BEGIN Provided records

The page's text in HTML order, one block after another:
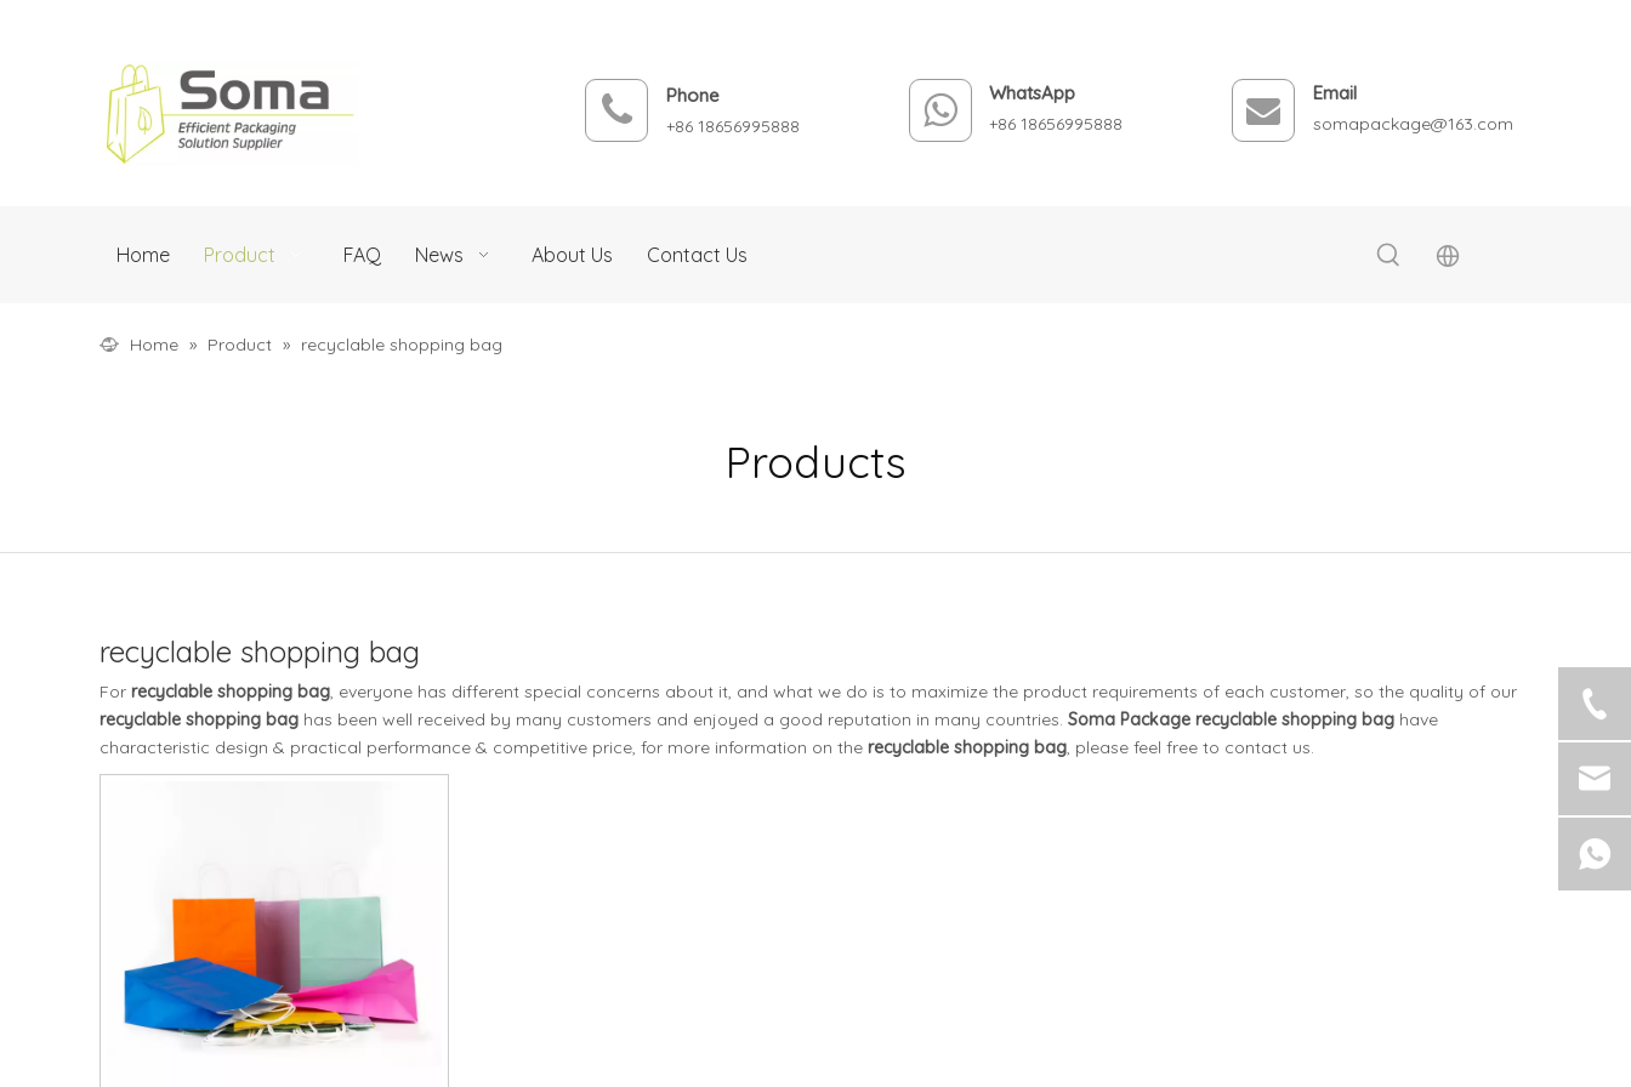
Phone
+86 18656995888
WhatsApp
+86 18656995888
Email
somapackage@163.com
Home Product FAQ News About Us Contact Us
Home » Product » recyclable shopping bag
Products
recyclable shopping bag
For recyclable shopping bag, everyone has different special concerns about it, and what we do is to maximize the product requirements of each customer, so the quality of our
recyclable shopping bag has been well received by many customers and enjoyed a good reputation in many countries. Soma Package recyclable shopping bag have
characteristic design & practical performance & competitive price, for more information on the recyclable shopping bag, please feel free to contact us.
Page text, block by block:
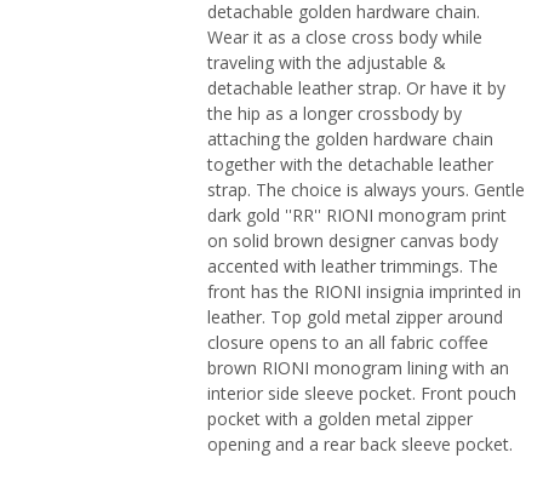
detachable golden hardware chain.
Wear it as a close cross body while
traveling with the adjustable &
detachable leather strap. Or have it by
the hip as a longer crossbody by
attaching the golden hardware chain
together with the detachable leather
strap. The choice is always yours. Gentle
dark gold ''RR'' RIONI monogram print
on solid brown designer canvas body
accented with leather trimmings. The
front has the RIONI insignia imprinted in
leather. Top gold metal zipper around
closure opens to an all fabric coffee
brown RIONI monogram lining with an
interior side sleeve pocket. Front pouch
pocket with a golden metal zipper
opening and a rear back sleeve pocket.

END Provided records

_Task instructions:_
Find each line in the data above with the word "hardware", then copy it.

_Exercise response:_
detachable golden hardware chain.
attaching the golden hardware chain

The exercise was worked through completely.